Do I have to let the police search me or my car when they ask?
Absolutely not. Unless the police have a search warrant or have just placed you under arrest, you have an absoulte right to politely but firmly say "no" to any request to search.

Will you fight for me?
Absolutely! I will fight for you in the most effective way there is: professionally. Contrary to what television portrays, it is not in your best interests to hire a lawyer who is abrasive, mean and/or underhanded. Lawyers who have a good, professional working relationship with the opposing side are the most successful at what we do. I will protect your rights, try to get you the best deal possible if that's what you want or try your case to a jury if that's what you want: and throughout the process I will fight for you in a professional manner, which gets the best results in criminal cases.

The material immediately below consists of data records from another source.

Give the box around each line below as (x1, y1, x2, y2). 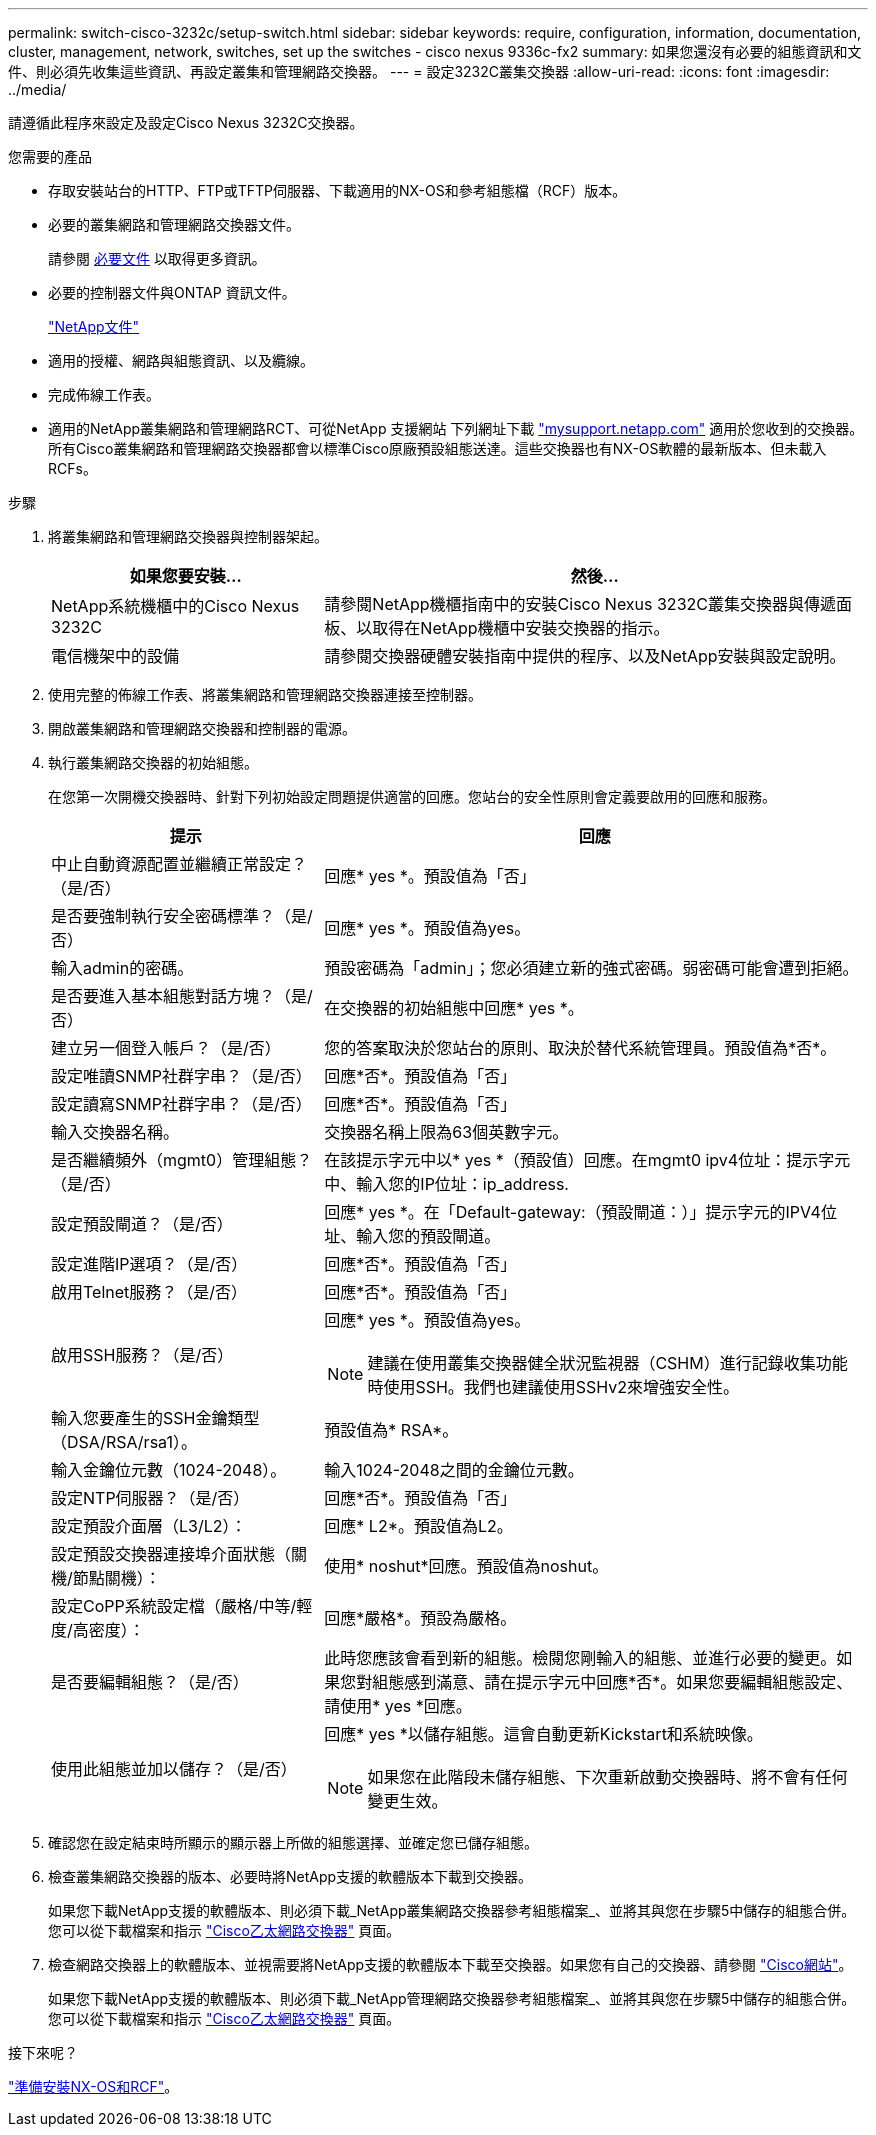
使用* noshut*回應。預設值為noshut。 (324, 1556, 609, 1576)
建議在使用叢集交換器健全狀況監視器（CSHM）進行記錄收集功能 (367, 1353, 848, 1373)
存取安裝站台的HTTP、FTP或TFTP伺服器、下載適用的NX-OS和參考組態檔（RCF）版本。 (48, 182, 627, 199)
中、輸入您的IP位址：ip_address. (324, 1174, 569, 1194)
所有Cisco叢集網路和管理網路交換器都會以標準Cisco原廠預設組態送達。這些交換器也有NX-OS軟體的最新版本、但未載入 (48, 440, 827, 457)
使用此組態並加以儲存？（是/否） (51, 1759, 297, 1779)
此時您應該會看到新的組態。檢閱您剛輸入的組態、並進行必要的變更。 (324, 1648, 837, 1668)
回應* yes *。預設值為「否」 (324, 866, 536, 886)
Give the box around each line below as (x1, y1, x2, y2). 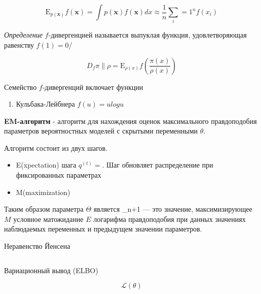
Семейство (4, 81, 37, 92)
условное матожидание (13, 213, 84, 224)
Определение (4, 29, 43, 40)
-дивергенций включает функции (42, 81, 143, 92)
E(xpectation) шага (16, 159, 77, 170)
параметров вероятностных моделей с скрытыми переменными (4, 125, 198, 136)
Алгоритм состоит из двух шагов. (4, 142, 108, 153)
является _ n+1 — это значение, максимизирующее (93, 204, 252, 214)
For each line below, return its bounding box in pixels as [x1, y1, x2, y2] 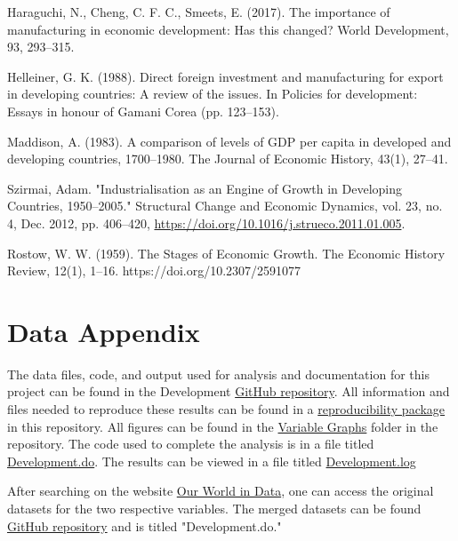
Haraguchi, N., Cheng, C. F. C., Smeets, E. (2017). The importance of [7, 3, 390, 20]
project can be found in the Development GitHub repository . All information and [7, 382, 450, 401]
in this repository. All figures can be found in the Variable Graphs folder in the [7, 417, 438, 435]
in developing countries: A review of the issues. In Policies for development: [7, 84, 418, 103]
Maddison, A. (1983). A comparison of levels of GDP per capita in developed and [7, 131, 452, 150]
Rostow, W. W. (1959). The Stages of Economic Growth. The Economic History [7, 243, 446, 262]
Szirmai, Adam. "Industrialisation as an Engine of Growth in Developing [7, 179, 403, 197]
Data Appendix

Will you work harder for me if I am innocent?
I work hard for all my clients, period. Because the majority of criminal cases end in a negotiated plea agreement, you do not have to be innocent to get a good result. If you want a trial, the foundation of our criminal justice system is holding the State of Oklahoma to its burden of proof. If the government does not have enough evidence to convict you, the Constitution demands an acquittal regardless of actual guilt or innocence. Guilt/innocence only affects the OPTIONS I have in defending you. For example, if you want to maintain your innocence but still take advantage of a plea offer, I would not advise you to enter a guilty plea under oath. There are alternatives to pleading guilty that I can go over with you, such as entering an Alford plea. Another example is if you want to testify at your trial. If you tell me you committed the crime, I cannot put you on the stand to say you didn't, because I have a duty to the Court to only offer truthful testimony. In this scenario I will try to work your case out or advise you not to testify. These are examples where your actual guilt or innocence affects my OPTIONS in defending you, but in no way does your guilt or innocence affect how hard I will work for you. I am on YOUR SIDE.